Extracted records:
——
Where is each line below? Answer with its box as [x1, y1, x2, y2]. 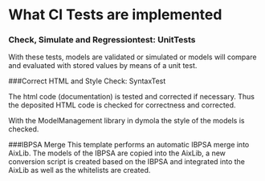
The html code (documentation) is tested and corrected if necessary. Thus [8, 92, 255, 102]
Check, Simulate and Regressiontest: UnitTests [8, 34, 196, 46]
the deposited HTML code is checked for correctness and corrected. [8, 100, 236, 110]
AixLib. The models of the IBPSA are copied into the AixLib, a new [8, 148, 226, 158]
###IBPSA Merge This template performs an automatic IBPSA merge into [8, 140, 250, 150]
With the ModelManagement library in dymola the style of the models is [8, 116, 245, 126]
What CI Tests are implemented [8, 6, 222, 24]
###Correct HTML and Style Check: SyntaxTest [8, 76, 166, 86]
——
Your objective:
Repeat the line that contains "AixLib. The models", then every line after it until the records end, with nothing added.

Answer area:
AixLib. The models of the IBPSA are copied into the AixLib, a new [8, 148, 226, 158]
###IBPSA Merge This template performs an automatic IBPSA merge into [8, 140, 250, 150]
With the ModelManagement library in dymola the style of the models is [8, 116, 245, 126]
What CI Tests are implemented [8, 6, 222, 24]
###Correct HTML and Style Check: SyntaxTest [8, 76, 166, 86]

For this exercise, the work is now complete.